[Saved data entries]

((

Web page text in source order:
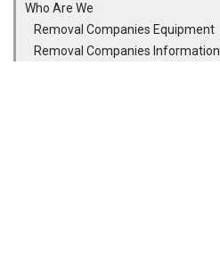
Who Are We
Removal Companies Equipment
Removal Companies Information
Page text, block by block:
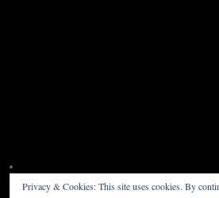
Privacy & Cookies: This site uses cookies. By
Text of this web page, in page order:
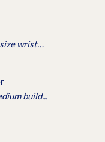
size wrist…
build...
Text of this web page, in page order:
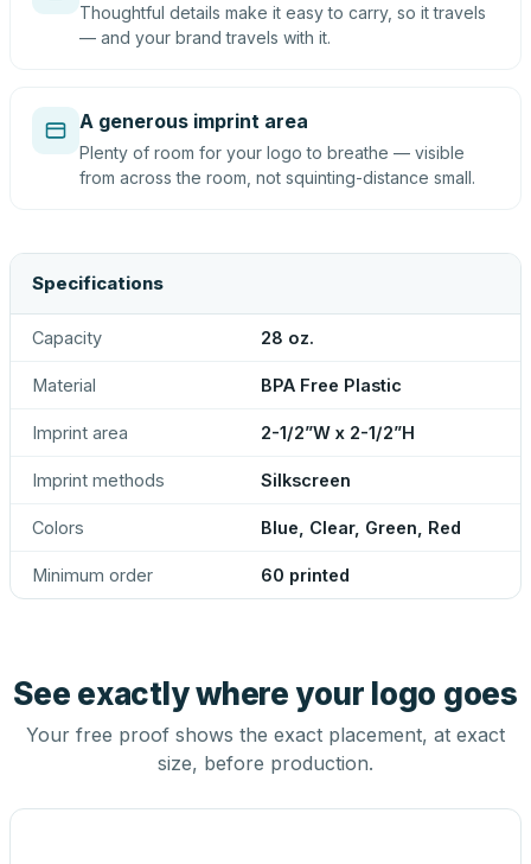
Thoughtful details make it easy to carry, so it travels
— and your brand travels with it.
A generous imprint area
Plenty of room for your logo to breathe — visible
from across the room, not squinting-distance small.
Specifications
Capacity 28 oz.
Material BPA Free Plastic
Imprint area 2-1/2”W x 2-1/2”H
Imprint methods Silkscreen
Colors Blue, Clear, Green, Red
Minimum order 60 printed
See exactly where your logo goes
Your free proof shows the exact placement, at exact
size, before production.

))

● Your goal: Reproduce exactly the part of the records above that begins at the line holding "Page text, block" and ends at the final line, both included, leaving out the pictures.

● Solution to the exercise:
Page text, block by block:
Privacy & Cookies: This site uses cookies. By
Text of this web page, in page order:
size wrist…
build...
Text of this web page, in page order:
Thoughtful details make it easy to carry, so it travels
— and your brand travels with it.
A generous imprint area
Plenty of room for your logo to breathe — visible
from across the room, not squinting-distance small.
Specifications
Capacity 28 oz.
Material BPA Free Plastic
Imprint area 2-1/2”W x 2-1/2”H
Imprint methods Silkscreen
Colors Blue, Clear, Green, Red
Minimum order 60 printed
See exactly where your logo goes
Your free proof shows the exact placement, at exact
size, before production.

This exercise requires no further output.